Growing up gracious

Brenda Cannon HenleyBy Brenda Cannon Henley
People watching is always fun to me. I can do it for hours and don’t usually mind waiting in hospitals, doctor’s offices, or airports. My entertainment comes from simply watching those around me, wondering to myself, and imagining what their lives are like, where they might be going, or what they are really feeling. I ask questions like, “Goodness, did that couple look like that when they met?” Or, “Did they age like that over the years?” I often think, “Man, they sure seem to match each other.” Or, “Goodness, she is a mean one!” Occasionally, I wonder, “How did she ever land him or vice versa?”

People watching and observing is a fun game and harmless unless one takes it too far and interjects their hobby onto or into the lives of the observed. I would very seldom speak to a stranger in one of these scenarios I have mentioned unless the Lord put it into my heart to offer help or to answer a question asked of me.

Observing others and interacting is different in family or friends’ gatherings, being part of a group, or in other holiday fellowships. In these environments, where one is expected to be close, we see the rubber hitting the road and the gloves coming off, as the old adage goes.

Being in several such situations in recent days, even in our limited capacity with COVID, I spied a huge missing element in the lives of some guests of all ages. Where has the art of being gracious gone? Do we not teach “graciousness” any longer? Is it no longer in vogue to be kind, considerate, attentive to detail, and to honor others?

I am not a prude and I genuinely love people. Our home has always had an open door policy. And, Lord knows, I have fed thousands and will gladly cook and clean and make welcome again. But, kind or not, there are general rules of good behavior and graciousness.

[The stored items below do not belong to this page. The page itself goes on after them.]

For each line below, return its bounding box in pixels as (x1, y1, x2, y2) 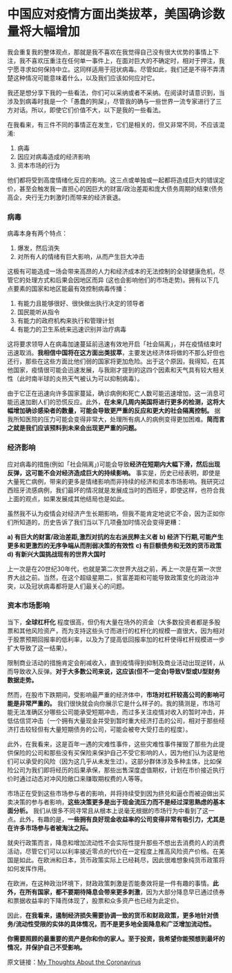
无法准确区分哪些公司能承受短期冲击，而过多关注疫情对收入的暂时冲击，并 (12, 707, 225, 716)
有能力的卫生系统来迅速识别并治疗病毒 (17, 325, 126, 334)
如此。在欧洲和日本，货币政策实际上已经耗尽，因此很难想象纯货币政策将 (19, 855, 225, 864)
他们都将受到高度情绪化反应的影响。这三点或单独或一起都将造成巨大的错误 (7, 176, 219, 184)
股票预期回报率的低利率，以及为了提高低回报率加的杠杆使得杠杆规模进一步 (12, 635, 225, 644)
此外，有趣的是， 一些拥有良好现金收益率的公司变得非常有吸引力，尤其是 (19, 815, 225, 824)
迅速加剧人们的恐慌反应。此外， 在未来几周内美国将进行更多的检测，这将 (12, 398, 219, 406)
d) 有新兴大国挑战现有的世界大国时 (7, 549, 106, 558)
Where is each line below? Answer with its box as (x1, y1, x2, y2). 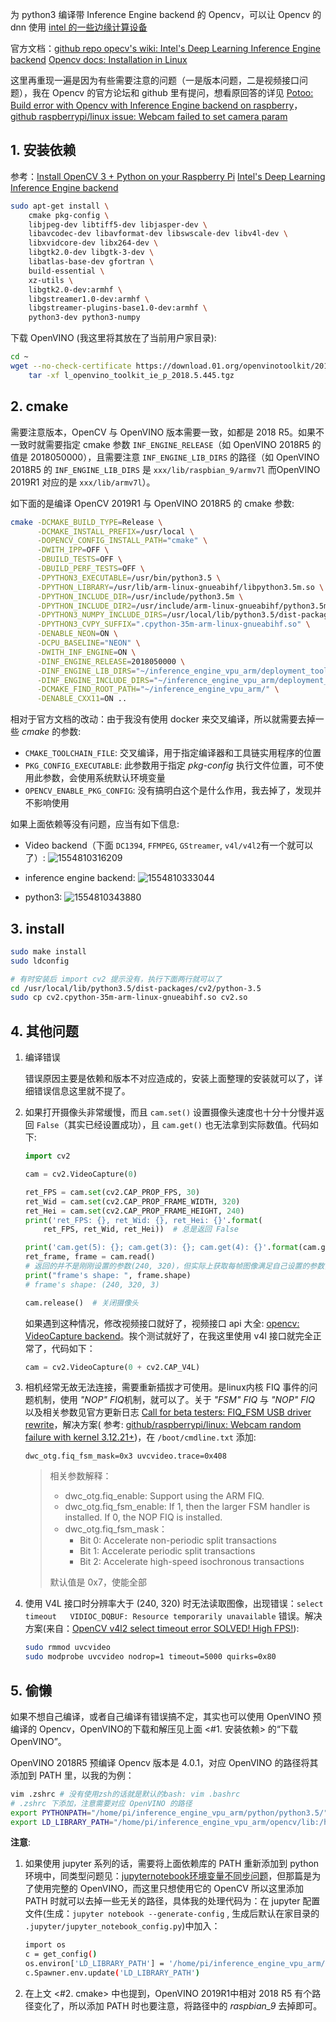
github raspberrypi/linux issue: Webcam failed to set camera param (10, 111, 288, 122)
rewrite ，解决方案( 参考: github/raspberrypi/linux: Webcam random (24, 1419, 302, 1431)
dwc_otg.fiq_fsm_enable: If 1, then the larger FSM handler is (64, 1501, 311, 1513)
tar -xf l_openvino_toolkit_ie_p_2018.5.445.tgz (28, 370, 235, 380)
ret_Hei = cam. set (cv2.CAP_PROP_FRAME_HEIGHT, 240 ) (24, 1206, 245, 1216)
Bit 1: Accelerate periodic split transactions (79, 1545, 256, 1557)
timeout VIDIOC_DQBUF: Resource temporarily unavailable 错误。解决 (24, 1610, 323, 1622)
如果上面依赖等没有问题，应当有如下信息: (10, 818, 180, 830)
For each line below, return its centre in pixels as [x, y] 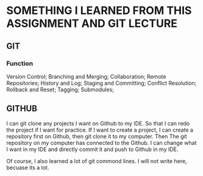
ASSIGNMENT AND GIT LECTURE [92, 23]
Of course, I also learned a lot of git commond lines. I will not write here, [97, 161]
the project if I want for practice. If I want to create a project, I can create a [100, 130]
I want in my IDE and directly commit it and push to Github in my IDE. [92, 149]
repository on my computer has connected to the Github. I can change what [101, 143]
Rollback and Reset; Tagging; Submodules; [60, 90]
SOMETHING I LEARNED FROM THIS [99, 11]
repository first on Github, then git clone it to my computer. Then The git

If you are 20 or 30-something, have a job, can buy every new electronic toy on the market, dress in snazzy clothing, brag about who you have seen in concert, and generally act like Mr. Big, offer to contribute. Be gracious. Don’t show up empty handed. Ask the host or hostess what they need. You don’t have to cook. Bring the ice, the drinks, go by the bakery, pick up flowers, or at least offer to take out the darn trash.

These non-gracious folks I observed practically knocked others down to get to the food, piled the best meats high on already filled plates, left their used things where they emptied them, and not once offered to help.

Elders were not honored, and in fact, in one case, asked to move from a sofa where the young man wanted to sit. Before the food could be put away and areas cleaned, refrigerator doors were held open, looking for the next round.

My conclusion is that these folks were never taught to be gracious by anyone and we are paying the price now. A gracious person has learned to put others before himself and looks for ways to make others feel comfortable, appreciated, and valued. A gracious person knows to “wait his turn” and how to express thanks. A gracious person looks out for the comfort of others and is a thoughtful, contributing guest.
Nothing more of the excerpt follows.